Le film met donc l'accent sur la relation homme-cheval, mais pourquoi oublier les relations de Roman avec les autres. Sa relation avec sa fille, par exemple, n'est pas assez poussée. Alors certes, on peut comprendre que développer un lien entre un détenu et une personne extérieure à la prison soit compliqué, mais il en est de même avec les autres personnages : le maître-chanteur, l'ami... C'est bien joli mais cela ne va pas bien loin, tout cela manque un peu de psychologie et on se demande à quoi cela sert à part ajouter des péripéties.

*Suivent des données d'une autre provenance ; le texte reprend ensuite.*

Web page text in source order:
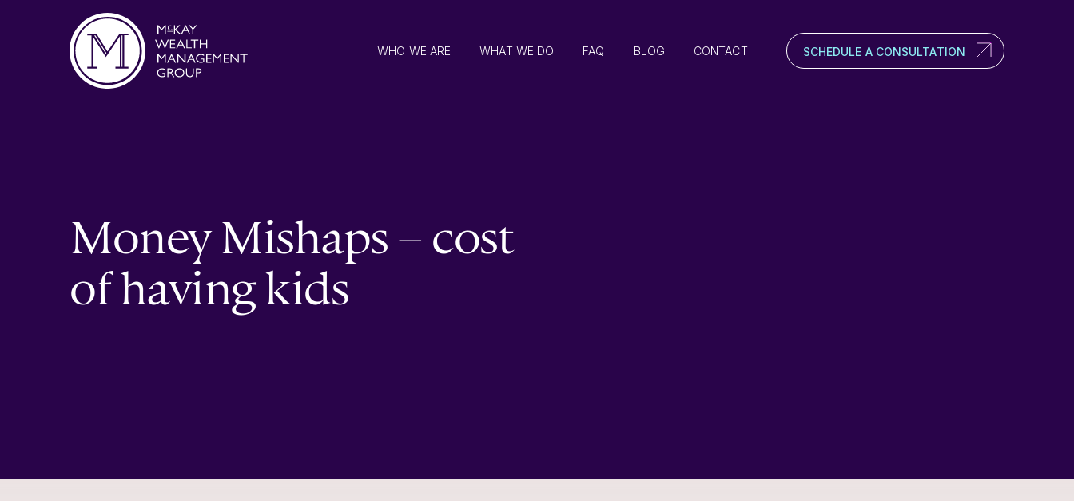
WHO WE ARE WHAT WE DO FAQ BLOG CONTACT SCHEDULE A CONSULTATION
Money Mishaps – cost
of having kids
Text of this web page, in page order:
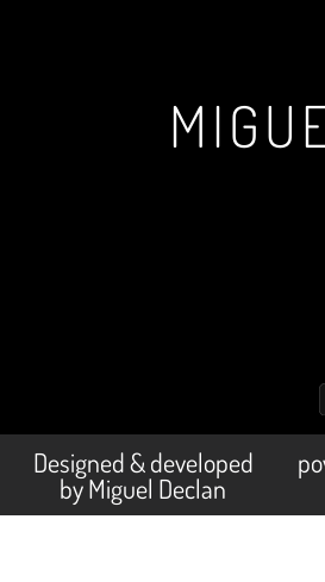
Designed & developed
by Miguel Declan
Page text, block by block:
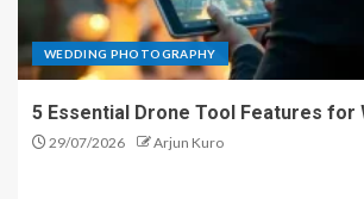
WEDDING PHOTOGRAPHY
5 Essential Drone Tool Features for
29/07/2026 Arjun Kuro
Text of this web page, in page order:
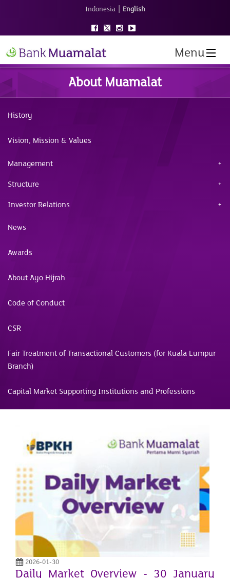
Indonesia | English
Menu
About Muamalat
History
Vision, Mission & Values
Management
Structure
Investor Relations
News
Awards
About Ayo Hijrah
Code of Conduct
CSR
Fair Treatment of Transactional Customers (for Kuala Lumpur
Branch)
Capital Market Supporting Institutions and Professions
2026-01-30
Daily Market Overview - 30 January
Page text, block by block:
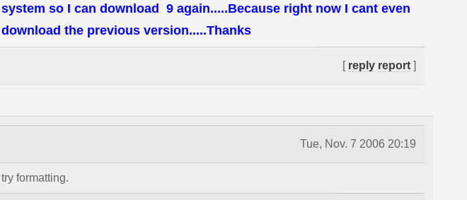
system so I can download 9 again.....Because right now I cant even
download the previous version.....Thanks
[ reply report ]
Tue, Nov. 7 2006 20:19
try formatting.
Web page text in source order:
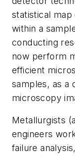
statistical
within a
conducting
now perform
efficient
samples, as a
microscopy
Metallurgists
engineers
failure
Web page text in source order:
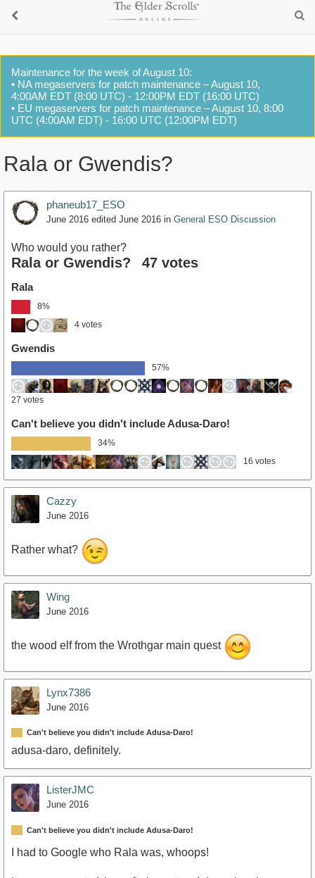
Maintenance for the week of August 10:
• NA megaservers for patch maintenance – August 10,
4:00AM EDT (8:00 UTC) - 12:00PM EDT (16:00 UTC)
• EU megaservers for patch maintenance – August 10, 8:00
UTC (4:00AM EDT) - 16:00 UTC (12:00PM EDT)
Rala or Gwendis?
phaneub17_ESO
June 2016 edited June 2016 in General ESO Discussion
Who would you rather?
Rala or Gwendis? 47 votes
Rala
8%
4 votes
Gwendis
57%
27 votes
Can't believe you didn't include Adusa-Daro!
34%
16 votes
Cazzy
June 2016
Rather what?
Wing
June 2016
the wood elf from the Wrothgar main quest
Lynx7386
June 2016
Can't believe you didn't include Adusa-Daro!
adusa-daro, definitely.
ListerJMC
June 2016
Can't believe you didn't include Adusa-Daro!
I had to Google who Rala was, whoops!
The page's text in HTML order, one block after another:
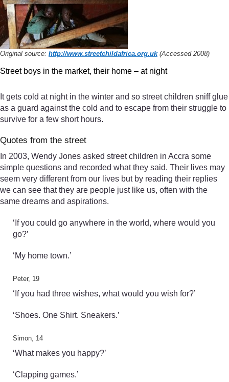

L'esprit de liberté (assez paradoxal en effet) que reflètent de belles scènes de chevauchées fantastiques, de paysages sauvages servent l'esthétique du film. La prestation de Matthias Schoenaerts n'est pas pour rien dans la réussite de ce film et sa puissance. Il réussit à nous transmettre des émotions et à nous faire oublier le côté gnangnan. J'avoue avoir eu de petits frissons lors de la fin du film devant ce geste de Roman qui veut, pour cet animal qu'il respecte, ce que lui ne peut avoir, il ne veut pas de cette injustice, d'une punition imméritée.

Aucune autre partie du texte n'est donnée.